The maximum recovery (96%) was measured at a concentration of SDBS of 1.5%. Decreasing
the concentration of SDBS resulted in a marginal decrease in recovery at concentration
as low as 0.5% SDBS, 93% recovery was still achieved.
[0034] The results are set out graphically in the accompanying Figure 1 and clearly show
the synergistic effect of the combination.
Example 2
[0035] A further series of tests was carried out to study the effect of extraction time
on bitumen recovery using (a) a 5% solution of SDBS and (b) a solution containing
0.5% SDBS and 0.5% PEG 8000.
[0036] The results are set out graphically in the accompanying Figure 2.
[0037] The presence of the polymer has little effect on the rate of recovery over the first
few minutes of the process. However, at time greater than about 2 minutes, recovery
is increased considerably by the polymer/surfactant mixture compared to the surfactant
alone.
Example 3
[0038] By way of comparison, a series of tests were carried out to show the effect of sodium
hydroxide alone at various pH's and temperatures.
[0039] The effect of pH on recovery was studied at 70°C and 100°C over a pH range of 10-14.
In the presence of NaOH at 70°C, the maximum recovery, 53%, was found at pH 11.7.
Increasing the temperature of the extraction to 100°C had two effects: firstly, the
recovery at the optimum pH increased to 61% and, secondly, the process became less
sensitive to changes in pH, although still sensitive. At both temperatures, however,
there was little observed recovery outside the pH range 10-13.
[0040] In order to investigate the effect of added electrolyte, the experiments at 70°C
were repeated in the presence of 0.1 M NaCl. As shown in Figure 3, this had little
effect on the amount of bitumen outside the pH range 10-13.
[0041] The results are shown graphically in the accompanying Figure 3 and clearly show the
inferiority of sodium hydroxide to either the surfactant or polymer and still more
to the synergistic combination.
[0042] Thus the experiments show that not only is the combination of SDBS and PEG 8000 superior
to either component alone or to NaOH, it is also less sensitive to the concentrations
of the components added. This is a considerable advantage in operations in the field.

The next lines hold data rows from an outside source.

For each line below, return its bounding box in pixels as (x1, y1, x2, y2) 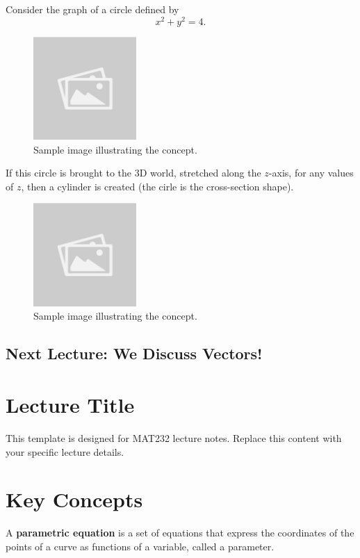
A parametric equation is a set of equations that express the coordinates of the (6, 525, 354, 540)
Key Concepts (6, 485, 143, 514)
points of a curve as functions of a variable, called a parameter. (6, 539, 275, 553)
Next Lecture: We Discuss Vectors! (6, 343, 263, 364)
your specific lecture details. (6, 444, 124, 459)
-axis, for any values (268, 165, 354, 180)
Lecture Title (6, 390, 135, 418)
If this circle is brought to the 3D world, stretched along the (6, 165, 261, 180)
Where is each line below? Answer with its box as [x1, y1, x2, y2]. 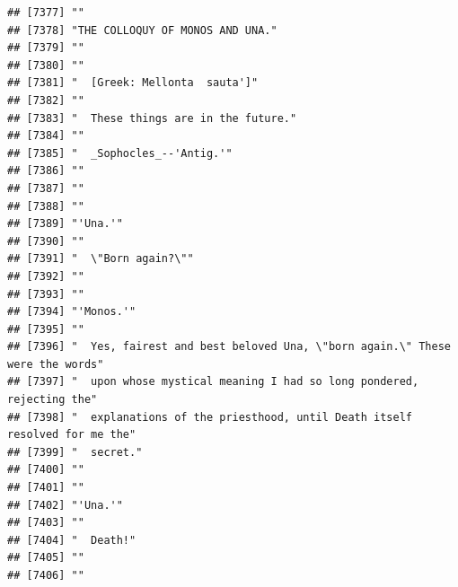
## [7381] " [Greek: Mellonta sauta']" [7, 76, 259, 90]
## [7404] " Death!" [7, 533, 137, 547]
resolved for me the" [7, 428, 137, 442]
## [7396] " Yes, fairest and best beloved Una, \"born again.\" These [7, 340, 451, 354]
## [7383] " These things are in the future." [7, 111, 297, 125]
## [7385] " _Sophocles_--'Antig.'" [7, 146, 233, 160]
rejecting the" [7, 393, 98, 407]
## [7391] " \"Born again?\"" [7, 252, 194, 266]

1. A method for the recovery of heavy crude oil from heavy crude oil associated with
a solid inorganic substance, the material, which method comprises treating the material
with an aqueous solution containing a surfactant and recovering the heavy crude oil
characterised by the fact that the solution additionally contains a hydrophilic alkylene
oxide polymer.
2. A method according to claim 1 wherein water is additionally present in the material.
3. A method according to either of the preceding claims wherein the surfactant is
an anionic surfactant.
4. A method according to claim 3 wherein the anionic surfactant is an alkyl sulphate
or an alkyl aryl sulphonate
5. A method according to any of the preceding claims wherein the alkylene oxide polymer
is a polyethylene oxide of molecular weight in the range 1,000 to 1,000,000.
6. A method according to any of the preceding claims wherein the concentrations of
surfactant and polymer are each in the range 0.01 to 5% by weight of the solution.
7. A method according to claim 6 wherein the concentrations of surfactant and polymer
are each in the range 0.1 to 2.0% by weight of the solution.
8. A method according to any of the preceding claims wherein the treatment is effected
at a temperature in the range 40° to 90°C.